───── DATA SUPPLIED

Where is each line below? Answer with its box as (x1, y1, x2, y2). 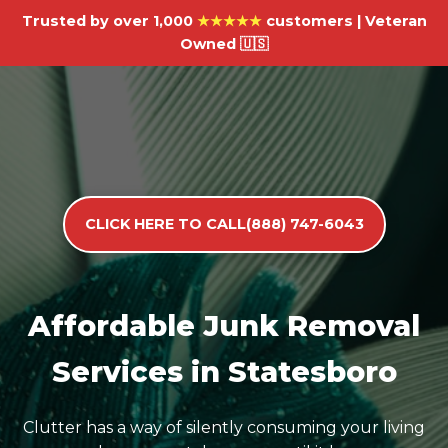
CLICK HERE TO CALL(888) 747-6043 (84, 215, 364, 233)
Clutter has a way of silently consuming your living (23, 418, 425, 437)
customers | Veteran (261, 12, 427, 30)
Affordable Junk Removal (28, 308, 420, 343)
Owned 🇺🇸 (180, 35, 268, 53)
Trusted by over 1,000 (21, 12, 197, 30)
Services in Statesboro (51, 354, 397, 389)
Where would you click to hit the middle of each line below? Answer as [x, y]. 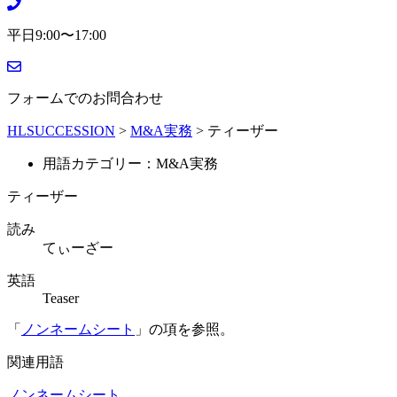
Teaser [61, 299]
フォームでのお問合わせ [85, 98]
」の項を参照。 [184, 330]
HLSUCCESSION [61, 131]
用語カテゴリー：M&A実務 [130, 164]
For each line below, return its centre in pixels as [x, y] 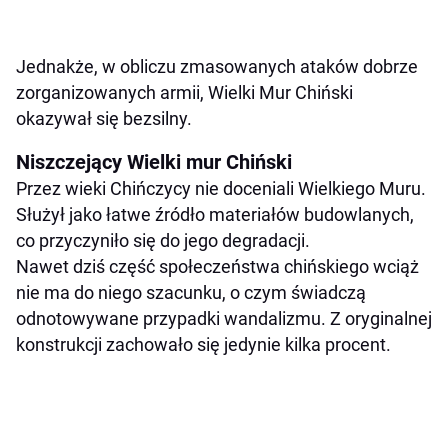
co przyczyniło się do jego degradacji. [163, 240]
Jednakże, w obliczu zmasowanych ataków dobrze [217, 66]
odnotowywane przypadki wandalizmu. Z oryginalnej [224, 318]
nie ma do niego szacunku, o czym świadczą [191, 292]
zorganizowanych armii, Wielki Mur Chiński [184, 92]
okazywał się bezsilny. [104, 118]
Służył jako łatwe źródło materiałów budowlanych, [215, 214]
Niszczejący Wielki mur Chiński [154, 161]
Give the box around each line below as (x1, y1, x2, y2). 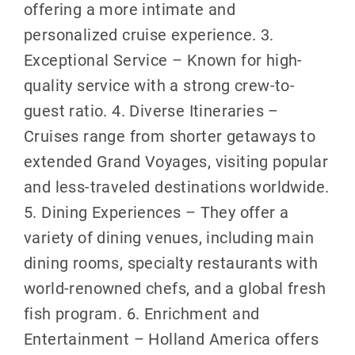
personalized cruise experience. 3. (23, 24, 274, 45)
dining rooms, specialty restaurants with (23, 252, 318, 273)
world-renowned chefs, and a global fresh (23, 277, 326, 299)
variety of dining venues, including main (23, 227, 314, 248)
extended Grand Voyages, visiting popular (23, 151, 328, 172)
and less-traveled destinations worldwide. (23, 176, 330, 197)
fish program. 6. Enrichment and (23, 303, 260, 324)
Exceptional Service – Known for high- (23, 49, 303, 71)
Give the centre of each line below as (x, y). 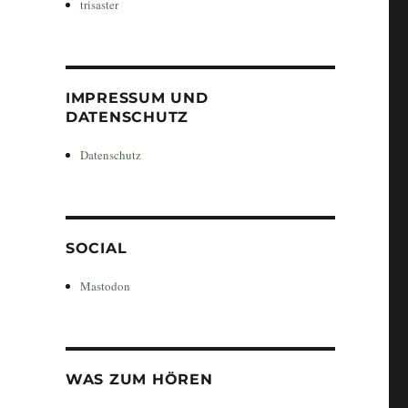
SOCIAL (96, 248)
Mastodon (106, 286)
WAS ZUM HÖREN (139, 379)
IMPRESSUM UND (137, 97)
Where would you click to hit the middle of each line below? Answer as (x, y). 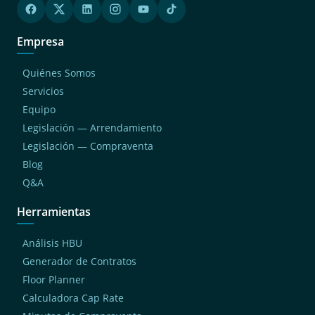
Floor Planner (54, 279)
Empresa (40, 41)
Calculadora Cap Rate (73, 297)
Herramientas (54, 211)
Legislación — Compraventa (88, 146)
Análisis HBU (52, 243)
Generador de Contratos (79, 261)
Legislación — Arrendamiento (92, 127)
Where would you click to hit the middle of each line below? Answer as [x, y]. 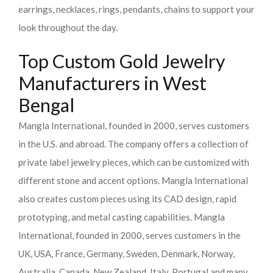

──────────

#### [EXERCISE BRIEF]
Please print an exact copy of the records, with no pictures.

#### [RESPONSE TO THE TASK]
Where is each line below? Answer with its box as (x1, y1, x2, y2). 
CLICK HERE TO CALL(888) 747-6043 (84, 215, 364, 233)
Clutter has a way of silently consuming your living (23, 418, 425, 437)
customers | Veteran (261, 12, 427, 30)
Affordable Junk Removal (28, 308, 420, 343)
Owned 🇺🇸 (180, 35, 268, 53)
Trusted by over 1,000 (21, 12, 197, 30)
Services in Statesboro (51, 354, 397, 389)
Where would you click to hit the middle of each line below? Answer as [x, y]. 
Teaser [61, 299]
フォームでのお問合わせ [85, 98]
」の項を参照。 [184, 330]
HLSUCCESSION [61, 131]
用語カテゴリー：M&A実務 [130, 164]
For each line below, return its centre in pixels as [x, y] 
co przyczyniło się do jego degradacji. [163, 240]
Jednakże, w obliczu zmasowanych ataków dobrze [217, 66]
odnotowywane przypadki wandalizmu. Z oryginalnej [224, 318]
nie ma do niego szacunku, o czym świadczą [191, 292]
zorganizowanych armii, Wielki Mur Chiński [184, 92]
okazywał się bezsilny. [104, 118]
Służył jako łatwe źródło materiałów budowlanych, [215, 214]
Niszczejący Wielki mur Chiński [154, 161]
Give the box around each line below as (x1, y1, x2, y2). 
personalized cruise experience. 3. (23, 24, 274, 45)
dining rooms, specialty restaurants with (23, 252, 318, 273)
world-renowned chefs, and a global fresh (23, 277, 326, 299)
variety of dining venues, including main (23, 227, 314, 248)
extended Grand Voyages, visiting popular (23, 151, 328, 172)
and less-traveled destinations worldwide. (23, 176, 330, 197)
fish program. 6. Enrichment and (23, 303, 260, 324)
Exceptional Service – Known for high- (23, 49, 303, 71)
Give the centre of each line below as (x, y). 
SOCIAL (96, 248)
Mastodon (106, 286)
WAS ZUM HÖREN (139, 379)
IMPRESSUM UND (137, 97)
Where would you click to hit the middle of each line below? Answer as (x, y). 
Floor Planner (54, 279)
Empresa (40, 41)
Calculadora Cap Rate (73, 297)
Herramientas (54, 211)
Legislación — Compraventa (88, 146)
Análisis HBU (52, 243)
Generador de Contratos (79, 261)
Legislación — Arrendamiento (92, 127)
Where would you click to hit the middle of each line below? Answer as [x, y]. 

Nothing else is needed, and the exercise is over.